**BRIEF:** Find the line with "Create an archive, takes" in the records below. Copy it and every line after it, up to and including the line with "List the contents of the archive. [65, 83]".

[Data items]
-- Opening Marker --

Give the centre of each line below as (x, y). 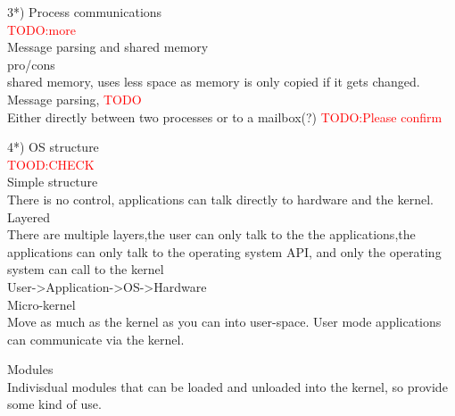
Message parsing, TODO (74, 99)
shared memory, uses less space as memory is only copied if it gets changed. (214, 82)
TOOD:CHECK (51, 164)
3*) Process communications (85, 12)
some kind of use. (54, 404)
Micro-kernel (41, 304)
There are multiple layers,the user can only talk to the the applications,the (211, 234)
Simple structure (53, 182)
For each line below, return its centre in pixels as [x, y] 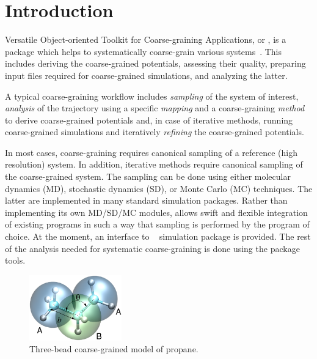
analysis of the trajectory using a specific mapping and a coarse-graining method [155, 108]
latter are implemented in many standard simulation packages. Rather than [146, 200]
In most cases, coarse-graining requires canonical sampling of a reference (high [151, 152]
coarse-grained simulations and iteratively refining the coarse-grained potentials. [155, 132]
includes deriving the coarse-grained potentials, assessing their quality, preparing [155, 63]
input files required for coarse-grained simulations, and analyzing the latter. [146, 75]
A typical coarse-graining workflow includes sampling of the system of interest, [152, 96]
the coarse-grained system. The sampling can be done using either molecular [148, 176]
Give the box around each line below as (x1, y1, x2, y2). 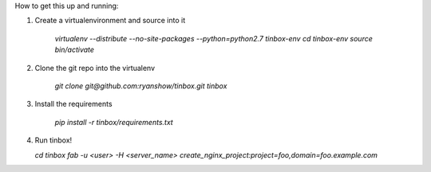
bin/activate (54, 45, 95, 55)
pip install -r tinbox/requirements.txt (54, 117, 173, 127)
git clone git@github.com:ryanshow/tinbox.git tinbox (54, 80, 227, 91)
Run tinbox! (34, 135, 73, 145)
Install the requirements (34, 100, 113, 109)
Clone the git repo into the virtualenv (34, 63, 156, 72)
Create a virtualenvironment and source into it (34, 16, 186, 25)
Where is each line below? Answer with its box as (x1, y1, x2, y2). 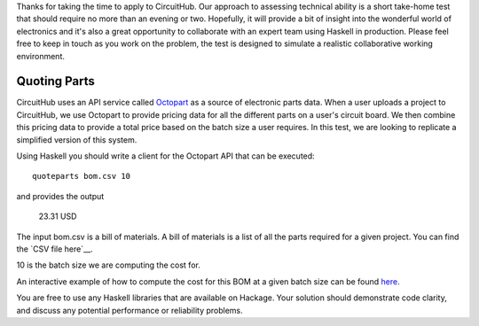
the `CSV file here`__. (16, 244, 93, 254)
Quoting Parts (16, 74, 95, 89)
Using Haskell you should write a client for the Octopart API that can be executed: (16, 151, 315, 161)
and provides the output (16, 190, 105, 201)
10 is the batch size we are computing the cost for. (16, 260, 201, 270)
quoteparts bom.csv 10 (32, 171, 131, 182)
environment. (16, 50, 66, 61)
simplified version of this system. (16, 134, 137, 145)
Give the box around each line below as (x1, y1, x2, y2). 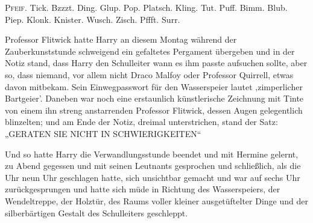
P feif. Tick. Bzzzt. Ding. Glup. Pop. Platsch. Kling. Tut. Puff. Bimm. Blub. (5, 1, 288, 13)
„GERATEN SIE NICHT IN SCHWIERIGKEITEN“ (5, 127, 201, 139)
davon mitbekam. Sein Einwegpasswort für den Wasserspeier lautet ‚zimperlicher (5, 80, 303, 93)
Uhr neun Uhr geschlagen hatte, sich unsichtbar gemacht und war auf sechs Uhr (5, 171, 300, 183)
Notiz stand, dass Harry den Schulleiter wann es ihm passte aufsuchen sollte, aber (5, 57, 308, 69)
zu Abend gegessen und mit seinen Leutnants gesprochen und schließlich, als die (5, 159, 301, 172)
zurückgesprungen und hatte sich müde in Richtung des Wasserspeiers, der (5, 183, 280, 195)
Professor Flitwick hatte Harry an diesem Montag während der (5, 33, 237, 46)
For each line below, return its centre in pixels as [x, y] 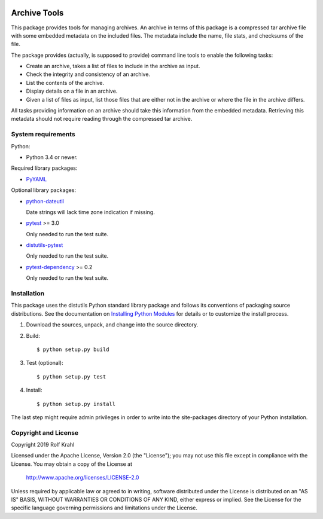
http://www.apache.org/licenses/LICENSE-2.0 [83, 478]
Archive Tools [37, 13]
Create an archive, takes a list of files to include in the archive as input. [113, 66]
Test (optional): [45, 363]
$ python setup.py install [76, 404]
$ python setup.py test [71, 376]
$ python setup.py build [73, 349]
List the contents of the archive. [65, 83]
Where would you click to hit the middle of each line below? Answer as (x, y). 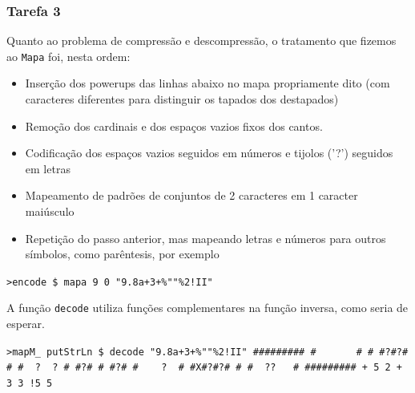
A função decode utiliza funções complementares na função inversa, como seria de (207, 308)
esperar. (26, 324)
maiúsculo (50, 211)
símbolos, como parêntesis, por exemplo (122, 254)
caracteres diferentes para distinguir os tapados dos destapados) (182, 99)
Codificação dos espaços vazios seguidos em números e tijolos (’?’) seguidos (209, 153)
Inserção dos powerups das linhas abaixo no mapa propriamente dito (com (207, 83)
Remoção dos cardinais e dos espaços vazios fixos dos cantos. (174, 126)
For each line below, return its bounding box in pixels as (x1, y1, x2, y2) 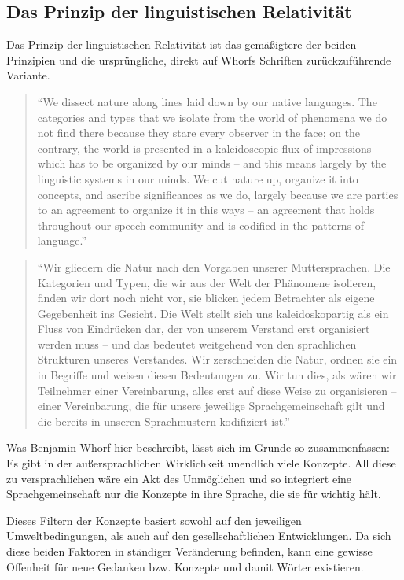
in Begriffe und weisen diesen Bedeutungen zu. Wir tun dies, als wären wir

-- Closing Marker --
-- Opening Marker --

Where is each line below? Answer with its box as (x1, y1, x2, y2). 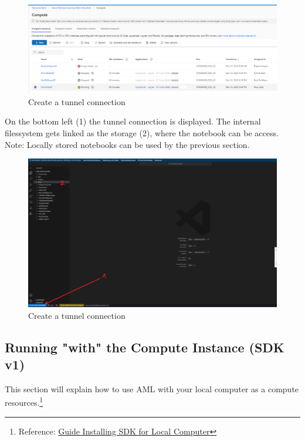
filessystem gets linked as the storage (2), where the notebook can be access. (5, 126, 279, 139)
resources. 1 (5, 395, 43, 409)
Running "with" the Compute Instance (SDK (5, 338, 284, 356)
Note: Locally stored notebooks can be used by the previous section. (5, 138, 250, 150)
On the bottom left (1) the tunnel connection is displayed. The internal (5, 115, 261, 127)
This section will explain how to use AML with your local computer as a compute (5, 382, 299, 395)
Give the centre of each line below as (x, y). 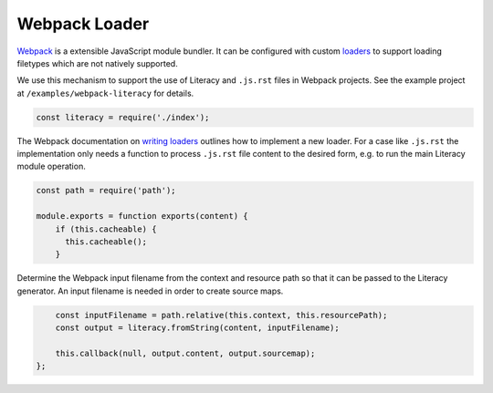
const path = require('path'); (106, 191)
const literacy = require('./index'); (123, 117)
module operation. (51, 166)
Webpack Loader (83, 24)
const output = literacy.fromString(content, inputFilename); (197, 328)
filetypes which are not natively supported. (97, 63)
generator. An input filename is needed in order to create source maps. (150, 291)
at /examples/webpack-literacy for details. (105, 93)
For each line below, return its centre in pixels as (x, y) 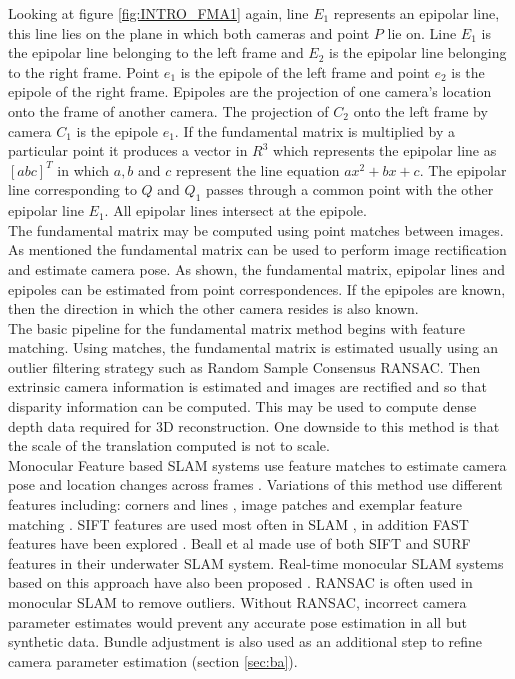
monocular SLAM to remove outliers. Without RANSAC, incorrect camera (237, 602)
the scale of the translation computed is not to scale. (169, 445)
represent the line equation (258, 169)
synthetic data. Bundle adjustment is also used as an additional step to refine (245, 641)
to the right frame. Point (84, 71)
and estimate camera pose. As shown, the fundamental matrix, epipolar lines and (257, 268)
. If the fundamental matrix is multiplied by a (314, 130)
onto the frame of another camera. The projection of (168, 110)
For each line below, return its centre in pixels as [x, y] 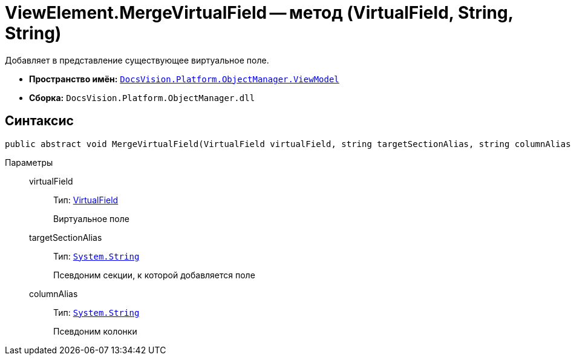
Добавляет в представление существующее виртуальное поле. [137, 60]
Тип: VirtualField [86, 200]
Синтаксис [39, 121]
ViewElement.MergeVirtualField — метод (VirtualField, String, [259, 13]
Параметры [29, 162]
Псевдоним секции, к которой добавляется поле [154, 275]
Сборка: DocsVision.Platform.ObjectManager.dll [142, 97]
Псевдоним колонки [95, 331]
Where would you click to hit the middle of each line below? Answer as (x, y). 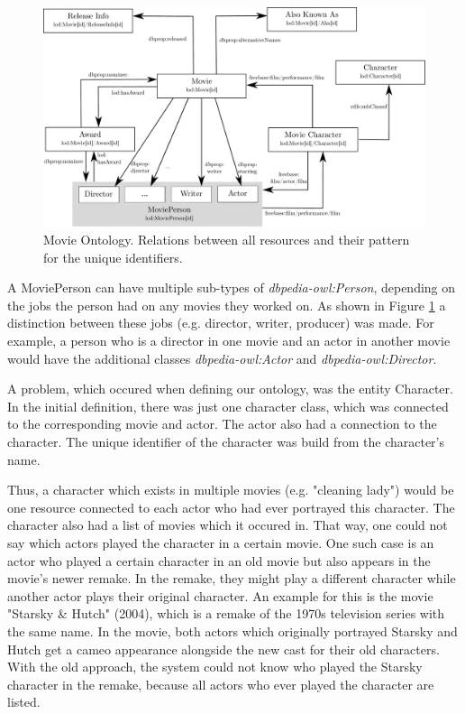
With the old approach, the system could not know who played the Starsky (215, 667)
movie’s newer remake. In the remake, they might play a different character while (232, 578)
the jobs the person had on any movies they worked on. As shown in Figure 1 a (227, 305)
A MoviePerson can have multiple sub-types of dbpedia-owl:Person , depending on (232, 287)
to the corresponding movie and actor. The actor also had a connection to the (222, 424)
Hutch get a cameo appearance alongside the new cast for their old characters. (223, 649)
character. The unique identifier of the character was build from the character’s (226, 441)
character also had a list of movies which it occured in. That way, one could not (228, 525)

-- Closing Marker --

**WRITTEN ANSWER:**
Create an archive, takes a list of files to include in the archive as input. [113, 66]
Test (optional): [45, 363]
$ python setup.py install [76, 404]
$ python setup.py test [71, 376]
$ python setup.py build [73, 349]
List the contents of the archive. [65, 83]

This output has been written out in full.